- _Assignment_
Return every line below in which "makes" appears.

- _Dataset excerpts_
Segment Open
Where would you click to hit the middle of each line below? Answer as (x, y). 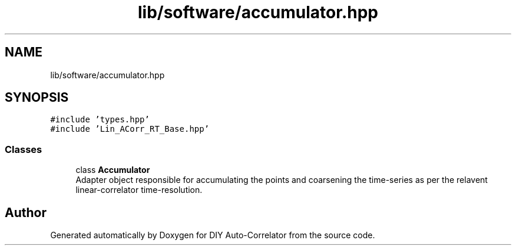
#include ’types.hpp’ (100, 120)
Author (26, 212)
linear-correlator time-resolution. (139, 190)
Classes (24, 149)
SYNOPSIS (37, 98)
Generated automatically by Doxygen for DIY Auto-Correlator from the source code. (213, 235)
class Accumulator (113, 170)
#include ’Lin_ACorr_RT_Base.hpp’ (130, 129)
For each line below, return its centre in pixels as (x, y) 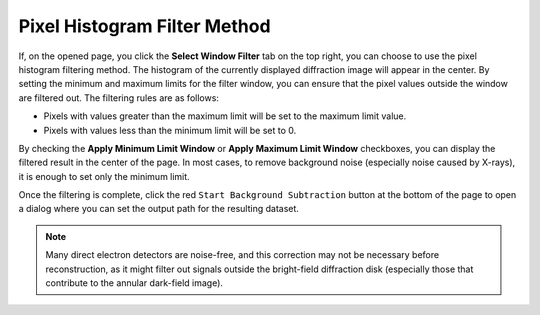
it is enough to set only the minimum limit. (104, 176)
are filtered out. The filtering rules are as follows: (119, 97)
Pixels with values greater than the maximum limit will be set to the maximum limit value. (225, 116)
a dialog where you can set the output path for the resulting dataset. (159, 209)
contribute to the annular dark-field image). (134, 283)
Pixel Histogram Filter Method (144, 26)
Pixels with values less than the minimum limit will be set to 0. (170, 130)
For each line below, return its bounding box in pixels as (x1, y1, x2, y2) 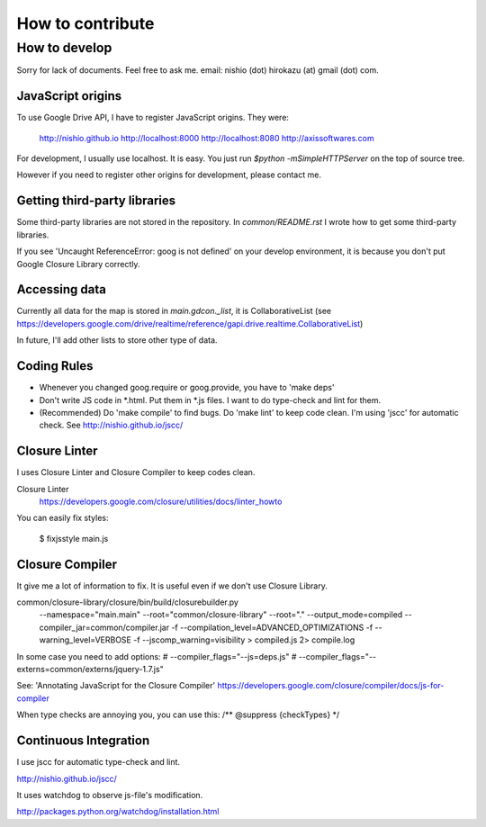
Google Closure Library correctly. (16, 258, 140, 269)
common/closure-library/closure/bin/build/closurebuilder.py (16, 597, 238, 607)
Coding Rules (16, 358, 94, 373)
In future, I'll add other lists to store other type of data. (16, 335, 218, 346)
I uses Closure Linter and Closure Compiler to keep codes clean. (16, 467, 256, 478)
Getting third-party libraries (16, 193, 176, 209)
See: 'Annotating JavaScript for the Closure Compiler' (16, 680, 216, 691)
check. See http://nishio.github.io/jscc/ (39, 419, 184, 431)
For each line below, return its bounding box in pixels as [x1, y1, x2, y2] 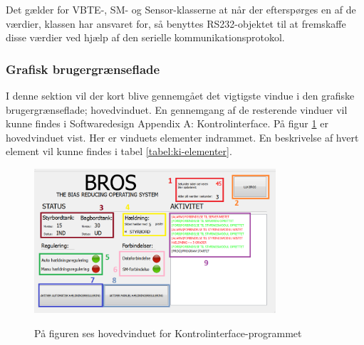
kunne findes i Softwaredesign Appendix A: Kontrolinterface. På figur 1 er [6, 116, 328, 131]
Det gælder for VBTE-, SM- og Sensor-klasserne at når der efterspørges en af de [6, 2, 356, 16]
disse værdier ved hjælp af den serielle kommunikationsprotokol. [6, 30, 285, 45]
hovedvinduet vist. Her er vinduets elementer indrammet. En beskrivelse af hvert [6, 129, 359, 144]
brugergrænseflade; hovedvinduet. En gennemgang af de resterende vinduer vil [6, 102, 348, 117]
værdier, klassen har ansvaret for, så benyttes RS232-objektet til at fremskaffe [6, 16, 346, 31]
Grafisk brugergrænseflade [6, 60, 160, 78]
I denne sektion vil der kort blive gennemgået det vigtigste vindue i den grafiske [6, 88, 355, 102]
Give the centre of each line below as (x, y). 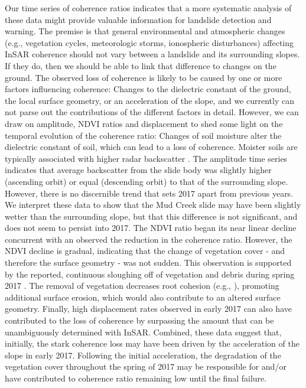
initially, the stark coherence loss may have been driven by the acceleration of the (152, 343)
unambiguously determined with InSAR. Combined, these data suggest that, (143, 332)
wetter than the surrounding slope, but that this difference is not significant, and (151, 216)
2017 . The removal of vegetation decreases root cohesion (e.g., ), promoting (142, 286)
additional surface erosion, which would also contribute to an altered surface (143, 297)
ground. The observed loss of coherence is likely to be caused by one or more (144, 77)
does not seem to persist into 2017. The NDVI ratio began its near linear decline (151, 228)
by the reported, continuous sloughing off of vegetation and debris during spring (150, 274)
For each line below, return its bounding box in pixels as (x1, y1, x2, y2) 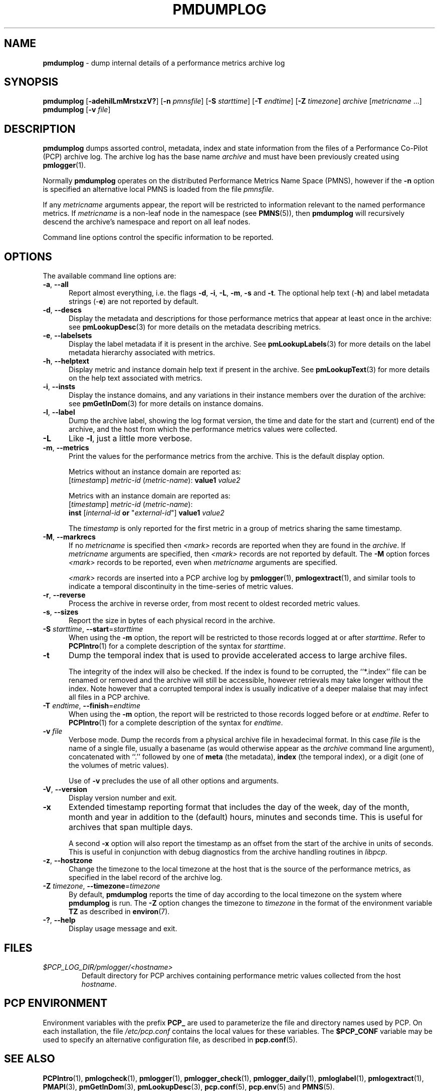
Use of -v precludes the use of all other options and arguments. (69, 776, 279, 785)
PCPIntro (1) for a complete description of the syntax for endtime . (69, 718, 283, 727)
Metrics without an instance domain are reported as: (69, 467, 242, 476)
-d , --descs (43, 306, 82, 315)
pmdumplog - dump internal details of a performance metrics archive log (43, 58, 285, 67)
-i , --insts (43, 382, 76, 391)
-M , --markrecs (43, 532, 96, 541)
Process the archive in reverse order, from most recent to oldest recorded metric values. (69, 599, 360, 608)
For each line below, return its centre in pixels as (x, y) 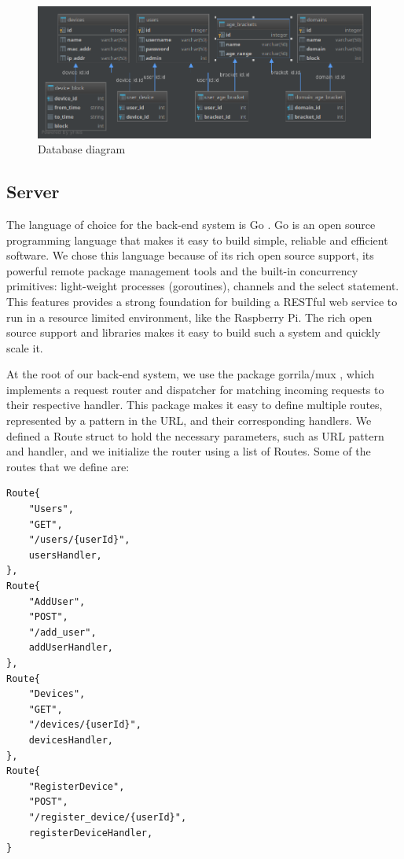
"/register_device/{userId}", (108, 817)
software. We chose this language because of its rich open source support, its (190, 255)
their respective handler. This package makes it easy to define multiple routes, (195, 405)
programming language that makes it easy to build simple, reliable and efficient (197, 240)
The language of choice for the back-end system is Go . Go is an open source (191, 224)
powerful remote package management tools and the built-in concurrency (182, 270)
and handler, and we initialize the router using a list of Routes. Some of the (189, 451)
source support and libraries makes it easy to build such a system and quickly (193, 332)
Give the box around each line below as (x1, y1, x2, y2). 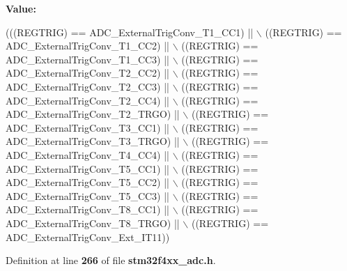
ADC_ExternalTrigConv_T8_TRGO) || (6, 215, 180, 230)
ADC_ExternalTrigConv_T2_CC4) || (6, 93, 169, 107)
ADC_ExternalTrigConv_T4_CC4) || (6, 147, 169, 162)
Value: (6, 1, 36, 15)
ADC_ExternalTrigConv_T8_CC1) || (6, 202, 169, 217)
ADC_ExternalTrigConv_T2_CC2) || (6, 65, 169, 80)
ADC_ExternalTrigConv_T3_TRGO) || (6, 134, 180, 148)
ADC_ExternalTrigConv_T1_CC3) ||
Segment Closed
Segment Open
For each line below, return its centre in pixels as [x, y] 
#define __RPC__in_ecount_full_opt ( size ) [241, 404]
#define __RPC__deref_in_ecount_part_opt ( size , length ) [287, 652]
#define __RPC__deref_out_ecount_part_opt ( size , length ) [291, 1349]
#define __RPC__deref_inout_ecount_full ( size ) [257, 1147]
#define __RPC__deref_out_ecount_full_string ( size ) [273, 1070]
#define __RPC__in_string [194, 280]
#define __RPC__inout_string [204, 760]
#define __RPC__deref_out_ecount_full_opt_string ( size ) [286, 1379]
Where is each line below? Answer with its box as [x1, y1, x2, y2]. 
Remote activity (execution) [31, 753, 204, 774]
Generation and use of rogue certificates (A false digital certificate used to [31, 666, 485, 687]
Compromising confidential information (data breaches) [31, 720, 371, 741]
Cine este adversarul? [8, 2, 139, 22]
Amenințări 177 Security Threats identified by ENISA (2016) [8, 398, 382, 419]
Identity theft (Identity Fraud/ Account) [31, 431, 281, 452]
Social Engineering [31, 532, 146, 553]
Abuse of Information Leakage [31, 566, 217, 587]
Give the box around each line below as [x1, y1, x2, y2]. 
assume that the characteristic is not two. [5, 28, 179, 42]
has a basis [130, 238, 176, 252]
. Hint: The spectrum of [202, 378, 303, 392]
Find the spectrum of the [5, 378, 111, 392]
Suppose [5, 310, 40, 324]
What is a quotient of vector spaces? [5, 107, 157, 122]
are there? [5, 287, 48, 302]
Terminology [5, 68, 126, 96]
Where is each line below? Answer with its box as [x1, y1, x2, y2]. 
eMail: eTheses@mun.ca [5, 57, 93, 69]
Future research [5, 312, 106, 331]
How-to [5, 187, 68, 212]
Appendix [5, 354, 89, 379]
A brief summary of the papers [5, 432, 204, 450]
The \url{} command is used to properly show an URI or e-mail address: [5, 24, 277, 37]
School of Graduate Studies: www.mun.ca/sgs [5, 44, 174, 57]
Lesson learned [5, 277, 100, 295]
Segment Closed
- _Answer for the task_
their respective handler. This package makes it easy to define multiple routes, (195, 405)
programming language that makes it easy to build simple, reliable and efficient (197, 240)
source support and libraries makes it easy to build such a system and quickly (193, 332)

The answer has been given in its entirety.